OCNI_image.jpgAs part of the Nuffield Department of Clinical Neurosciences the OCNI will be located within the MRC Weatherall Institute for Molecular Medicine at the John Radcliffe Hospital. Within this rich multidisciplinary context the OCNI will capitalise on recent technological advances, including cutting edge experimental platforms, genetic microsurgery techniques and single-cell analysis methods, as well as on the on-going ‘big data’ explosion, which is enabling access to genetic, clinical and epidemiological information from hundreds of thousands of patients. By combining cutting-edge scientific approaches with clinically relevant data sets and with direct access to patient samples, the OCNI will be uniquely placed to drive forward medical research, interrogating the neuroinflammatory basis of neurodegenerative diseases.

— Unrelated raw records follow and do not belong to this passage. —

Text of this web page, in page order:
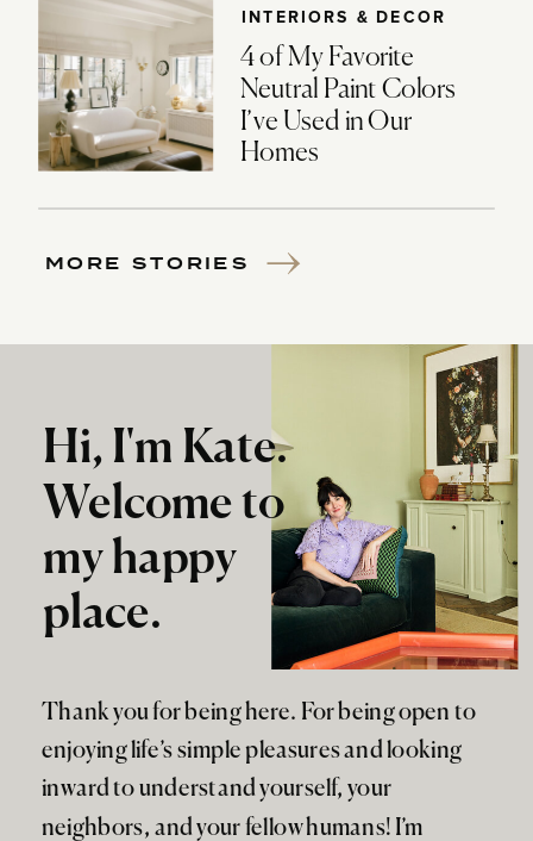
INTERIORS & DECOR
4 of My Favorite
Neutral Paint Colors
I’ve Used in Our
Homes
MORE STORIES
Thank you for being here. For being open to
enjoying life’s simple pleasures and looking
inward to understand yourself, your
neighbors, and your fellow humans! I’m
Hi, I'm Kate.
Welcome to
my happy
place.

Speaking ahead of the launch Professor Lars Fugger said ‘We hope that the opening of the OCNI will help accelerate our understanding of neurodegenerative diseases and thus pave the way for novel treatments for patients worldwide’. Funded by the Oak Foundation and private donors the centre will ensure that new findings within the field are translated back to real progress in the clinic. The centre will focus on four major goals:

  • 1. Understanding how genetic information can be harnessed to help facilitate diagnosis
  • 2. Investigating the interplay between environmental factors and disease
  • 3. Establishing how to predicted drug efficacy
  • 4. Ascertaining whether drugs already tested and approved can be re-purposed for the treatment of neurodegenerative disease. By addressing these questions, the centre will help to provide life changing therapeutic options to enable patients worldwide to live active and fulfilling lives.